Along the Margins: Marginalized Communities' Ethical Concerns about Social Platforms
Lauren Olson, Emitzá Guzmán, Florian Kunneman
TL;DR
The paper investigates how marginalized communities perceive ethical concerns on social platforms by building a large Reddit-based dataset from 586 subreddits, manually labeling a subset for ethical issues, and training NLP classifiers to auto-detect and categorize these concerns. It finds that discrimination and misrepresentation are the dominant themes, with substantial variation across communities and platforms, and demonstrates that automated methods can identify and classify concerns with competitive accuracy. The work highlights the value of disaggregated, data-driven feedback in guiding more equitable software development and platform governance, while acknowledging limitations in scope and generalizability.

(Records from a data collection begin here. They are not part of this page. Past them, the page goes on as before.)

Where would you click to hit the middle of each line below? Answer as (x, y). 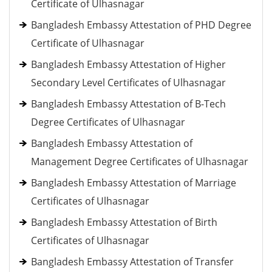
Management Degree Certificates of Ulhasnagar (140, 161)
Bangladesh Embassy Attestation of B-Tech (128, 104)
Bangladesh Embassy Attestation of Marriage (134, 183)
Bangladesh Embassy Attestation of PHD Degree (141, 25)
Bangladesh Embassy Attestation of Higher (128, 64)
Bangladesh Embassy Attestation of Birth (124, 222)
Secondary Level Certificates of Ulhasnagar (128, 83)
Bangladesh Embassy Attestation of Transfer (132, 262)
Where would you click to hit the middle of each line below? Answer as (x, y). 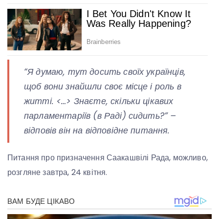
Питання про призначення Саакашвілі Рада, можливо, (108, 158)
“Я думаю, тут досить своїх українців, (105, 72)
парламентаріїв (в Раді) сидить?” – (100, 116)
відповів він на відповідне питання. (97, 131)
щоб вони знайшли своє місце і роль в (103, 87)
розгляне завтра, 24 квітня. (57, 173)
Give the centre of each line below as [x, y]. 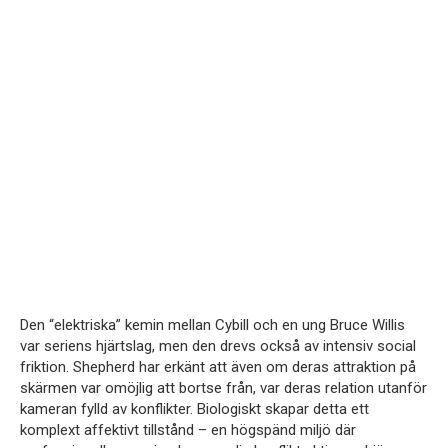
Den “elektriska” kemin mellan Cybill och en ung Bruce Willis [212, 324]
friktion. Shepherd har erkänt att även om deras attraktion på [218, 366]
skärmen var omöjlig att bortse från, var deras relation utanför [223, 387]
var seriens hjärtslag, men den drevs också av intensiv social [218, 345]
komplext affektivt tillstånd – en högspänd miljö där [188, 429]
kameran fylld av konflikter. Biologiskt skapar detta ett [194, 408]

Overall, the study provides a scalable framework for surfacing and acting on marginalized users' ethical concerns to inform design justice and responsible platform stewardship.
Abstract
In this paper, we identified marginalized communities' ethical concerns about social platforms. We performed this identification because recent platform malfeasance indicates that software teams prioritize shareholder concerns over user concerns. Additionally, these platform shortcomings often have devastating effects on marginalized populations. We first scraped 586 marginalized communities' subreddits, aggregated a dataset of their social platform mentions and manually annotated mentions of ethical concerns in these data. We subsequently analyzed trends in the manually annotated data and tested the extent to which ethical concerns can be automatically classified by means of natural language processing (NLP). We found that marginalized communities' ethical concerns predominantly revolve around discrimination and misrepresentation, and reveal deficiencies in current software development practices. As such, researchers and developers could use our work to further investigate these concerns and rectify current software flaws.